- DESCRIPTION OF THE TASK
In your copy, include every line of the records exactly and no picture at all.

- THE DATA
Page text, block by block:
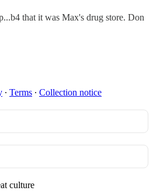
that it was Max's drug store. Don
∙ Terms ∙ Collection notice
culture
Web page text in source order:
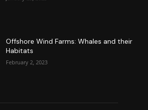
Offshore Wind Farms: Whales and their
Habitats
February 2, 2023
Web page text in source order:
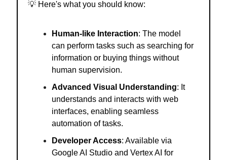
💡Here's what you should know:
Human-like Interaction: The model
can perform tasks such as searching for
information or buying things without
human supervision.
Advanced Visual Understanding: It
understands and interacts with web
interfaces, enabling seamless
automation of tasks.
Developer Access: Available via
Google AI Studio and Vertex AI for
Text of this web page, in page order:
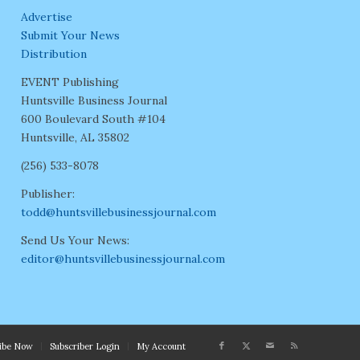
Advertise
Submit Your News
Distribution
EVENT Publishing
Huntsville Business Journal
600 Boulevard South #104
Huntsville, AL 35802
(256) 533-8078
Publisher:
todd@huntsvillebusinessjournal.com
Send Us Your News:
editor@huntsvillebusinessjournal.com
Now Subscriber Login My Account
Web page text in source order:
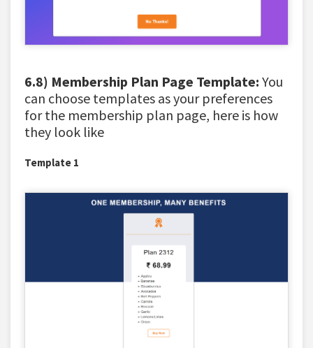
6.8) Membership Plan Page Template: You
can choose templates as your preferences
for the membership plan page, here is how
they look like
Template 1
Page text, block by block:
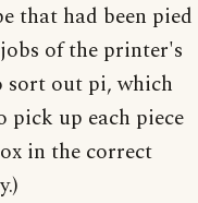
that had been pied
of the printer's
sort out pi, which
pick up each piece
in the correct
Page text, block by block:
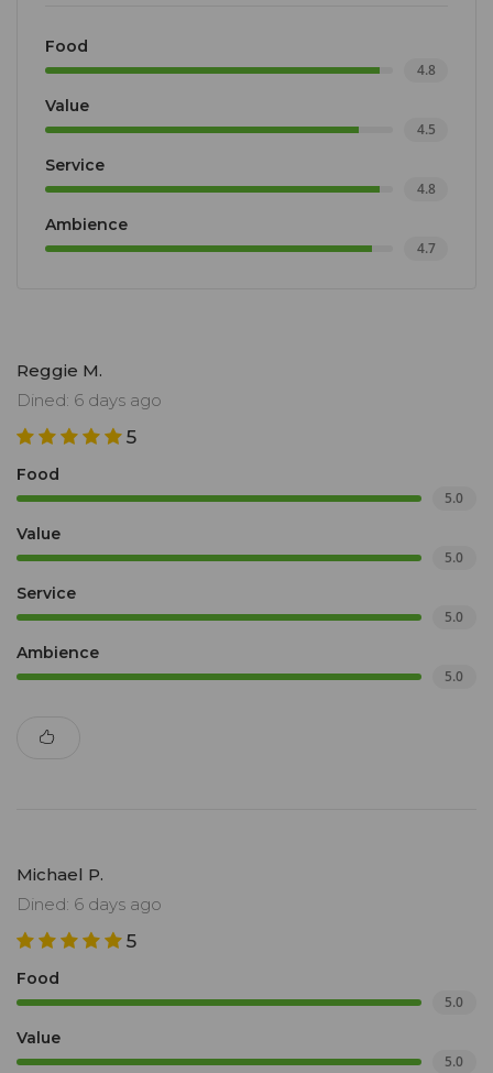
as are the cocktails.
Food
4.8
Value
4.5
Service
4.8
Ambience
4.7
Reggie M.
Dined: 6 days ago
5
Food
5.0
Value
5.0
Service
5.0
Ambience
5.0
Michael P.
Dined: 6 days ago
5
Food
5.0
Value
5.0
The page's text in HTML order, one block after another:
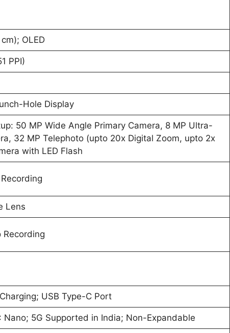
OLED
PPI)
Hole Display
50 MP Wide Angle Primary Camera, 8 MP Ultra-
32 MP Telephoto (upto 20x Digital Zoom, upto 2x
with LED Flash
Lens
Recording
USB Type-C Port
Nano; 5G Supported in India; Non-Expandable
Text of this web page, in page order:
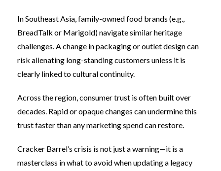
In Southeast Asia, family-owned food brands (e.g.,
BreadTalk or Marigold) navigate similar heritage
challenges. A change in packaging or outlet design can
risk alienating long-standing customers unless it is
clearly linked to cultural continuity.
Across the region, consumer trust is often built over
decades. Rapid or opaque changes can undermine this
trust faster than any marketing spend can restore.
Cracker Barrel’s crisis is not just a warning—it is a
masterclass in what to avoid when updating a legacy
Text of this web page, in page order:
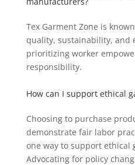
Tex Garment Zone is
quality, sustainability, and
prioritizing worker
responsibility.
How can I support ethical
Choosing to purchase
demonstrate fair labor
one way to support ethical
Advocating for policy
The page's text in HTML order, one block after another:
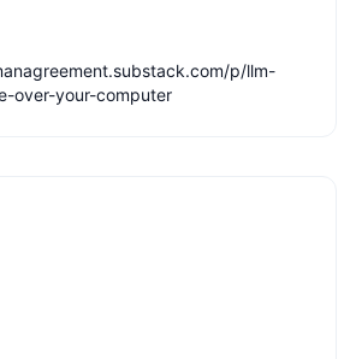
p/llm-
over-your-computer
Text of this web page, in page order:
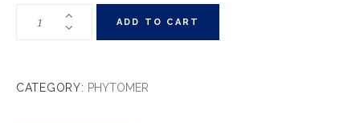
ADD TO CART
CATEGORY: PHYTOMER
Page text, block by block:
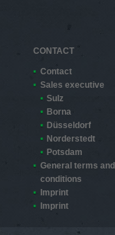
CONTACT
Contact
Sales executive
Sulz
Borna
Düsseldorf
Norderstedt
Potsdam
General terms and
conditions
Imprint
Imprint
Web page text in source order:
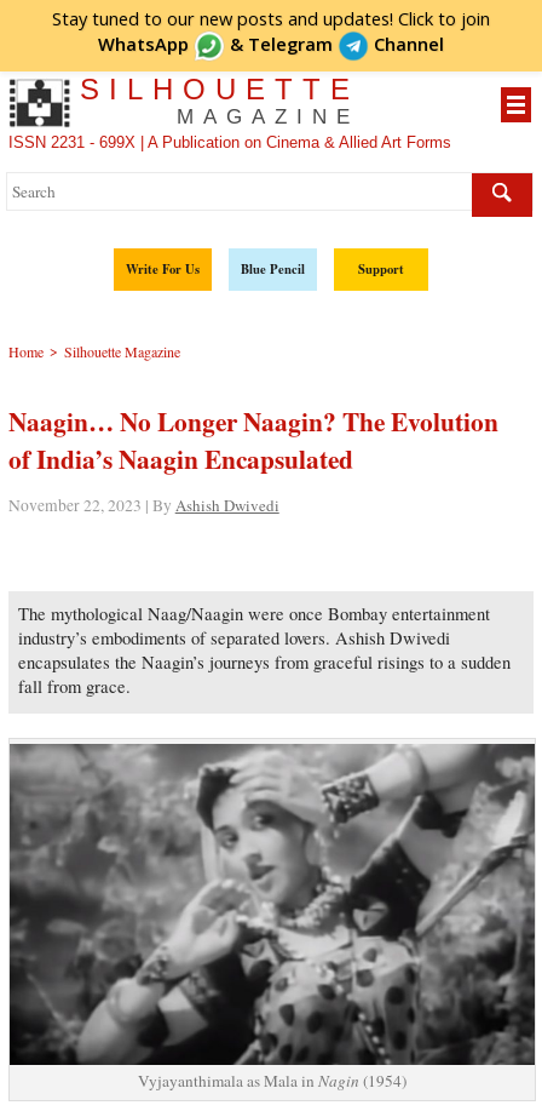
Stay tuned to our new posts and updates! Click to join
WhatsApp
& Telegram Channel
SILHOUETTE
MAGAZINE
ISSN 2231 - 699X | A Publication on Cinema & Allied Art Forms
Write For Us Blue Pencil Support
Home > Silhouette Magazine
Naagin… No Longer Naagin? The Evolution
of India’s Naagin Encapsulated
November 22, 2023 | By Ashish Dwivedi
The mythological Naag/Naagin were once Bombay entertainment
industry’s embodiments of separated lovers. Ashish Dwivedi
encapsulates the Naagin’s journeys from graceful risings to a sudden
fall from grace.
Vyjayanthimala as Mala in Nagin (1954)
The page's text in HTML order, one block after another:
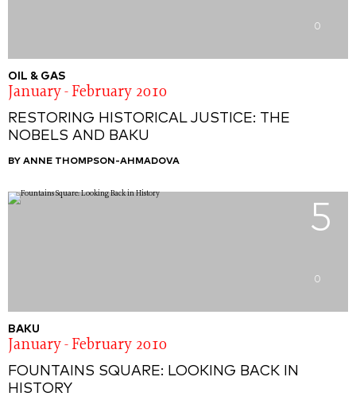
0
OIL & GAS
January - February 2010
RESTORING HISTORICAL JUSTICE: THE
NOBELS AND BAKU
BY ANNE THOMPSON-AHMADOVA
5
0
BAKU
January - February 2010
FOUNTAINS SQUARE: LOOKING BACK IN
HISTORY
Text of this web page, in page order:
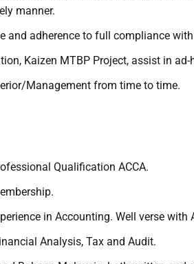
manner.
and adherence to full compliance
Kaizen MTBP Project, assist in
Management from time to time.
Qualification ACCA.
in Accounting. Well verse
Analysis, Tax and Audit.
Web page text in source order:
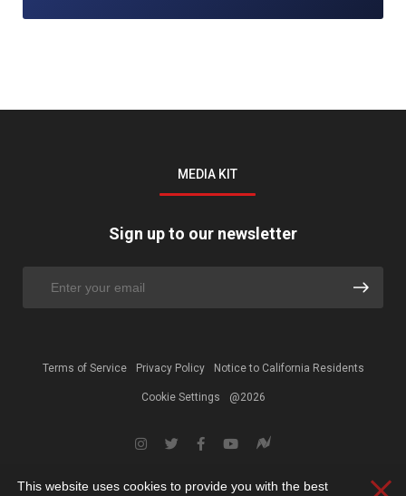
MEDIA KIT
Sign up to our newsletter
Terms of Service Privacy Policy Notice to California Residents
Cookie Settings @2026
This website uses cookies to provide you with the best

- EXERCISE ANSWER
Page text, block by block:
that it was Max's drug store. Don
∙ Terms ∙ Collection notice
culture
Web page text in source order:
Offshore Wind Farms: Whales and their
Habitats
February 2, 2023
Web page text in source order:
💡Here's what you should know:
Human-like Interaction: The model
can perform tasks such as searching for
information or buying things without
human supervision.
Advanced Visual Understanding: It
understands and interacts with web
interfaces, enabling seamless
automation of tasks.
Developer Access: Available via
Google AI Studio and Vertex AI for
Text of this web page, in page order:
Advertise
Submit Your News
Distribution
EVENT Publishing
Huntsville Business Journal
600 Boulevard South #104
Huntsville, AL 35802
(256) 533-8078
Publisher:
todd@huntsvillebusinessjournal.com
Send Us Your News:
editor@huntsvillebusinessjournal.com
Now Subscriber Login My Account
Web page text in source order:
6.8) Membership Plan Page Template: You
can choose templates as your preferences
for the membership plan page, here is how
they look like
Template 1
Page text, block by block:
that had been pied
of the printer's
sort out pi, which
pick up each piece
in the correct
Page text, block by block:
as are the cocktails.
Food
4.8
Value
4.5
Service
4.8
Ambience
4.7
Reggie M.
Dined: 6 days ago
5
Food
5.0
Value
5.0
Service
5.0
Ambience
5.0
Michael P.
Dined: 6 days ago
5
Food
5.0
Value
5.0
The page's text in HTML order, one block after another:
OLED
PPI)
Hole Display
50 MP Wide Angle Primary Camera, 8 MP Ultra-
32 MP Telephoto (upto 20x Digital Zoom, upto 2x
with LED Flash
Lens
Recording
USB Type-C Port
Nano; 5G Supported in India; Non-Expandable
Text of this web page, in page order:
In Southeast Asia, family-owned food brands (e.g.,
BreadTalk or Marigold) navigate similar heritage
challenges. A change in packaging or outlet design can
risk alienating long-standing customers unless it is
clearly linked to cultural continuity.
Across the region, consumer trust is often built over
decades. Rapid or opaque changes can undermine this
trust faster than any marketing spend can restore.
Cracker Barrel’s crisis is not just a warning—it is a
masterclass in what to avoid when updating a legacy
Text of this web page, in page order:
Tex Garment Zone is
quality, sustainability, and
prioritizing worker
responsibility.
How can I support ethical
Choosing to purchase
demonstrate fair labor
one way to support ethical
Advocating for policy
The page's text in HTML order, one block after another:
p/llm-
over-your-computer
Text of this web page, in page order:
ADD TO CART
CATEGORY: PHYTOMER
Page text, block by block:
CONTACT
Contact
Sales executive
Sulz
Borna
Düsseldorf
Norderstedt
Potsdam
General terms and
conditions
Imprint
Imprint
Web page text in source order:
Stay tuned to our new posts and updates! Click to join
WhatsApp
& Telegram Channel
SILHOUETTE
MAGAZINE
ISSN 2231 - 699X | A Publication on Cinema & Allied Art Forms
Write For Us Blue Pencil Support
Home > Silhouette Magazine
Naagin… No Longer Naagin? The Evolution
of India’s Naagin Encapsulated
November 22, 2023 | By Ashish Dwivedi
The mythological Naag/Naagin were once Bombay entertainment
industry’s embodiments of separated lovers. Ashish Dwivedi
encapsulates the Naagin’s journeys from graceful risings to a sudden
fall from grace.
Vyjayanthimala as Mala in Nagin (1954)
The page's text in HTML order, one block after another:
0
OIL & GAS
January - February 2010
RESTORING HISTORICAL JUSTICE: THE
NOBELS AND BAKU
BY ANNE THOMPSON-AHMADOVA
5
0
BAKU
January - February 2010
FOUNTAINS SQUARE: LOOKING BACK IN
HISTORY
Text of this web page, in page order:
manner.
and adherence to full compliance
Kaizen MTBP Project, assist in
Management from time to time.
Qualification ACCA.
in Accounting. Well verse
Analysis, Tax and Audit.
Web page text in source order:
MEDIA KIT
Sign up to our newsletter
Terms of Service Privacy Policy Notice to California Residents
Cookie Settings @2026
This website uses cookies to provide you with the best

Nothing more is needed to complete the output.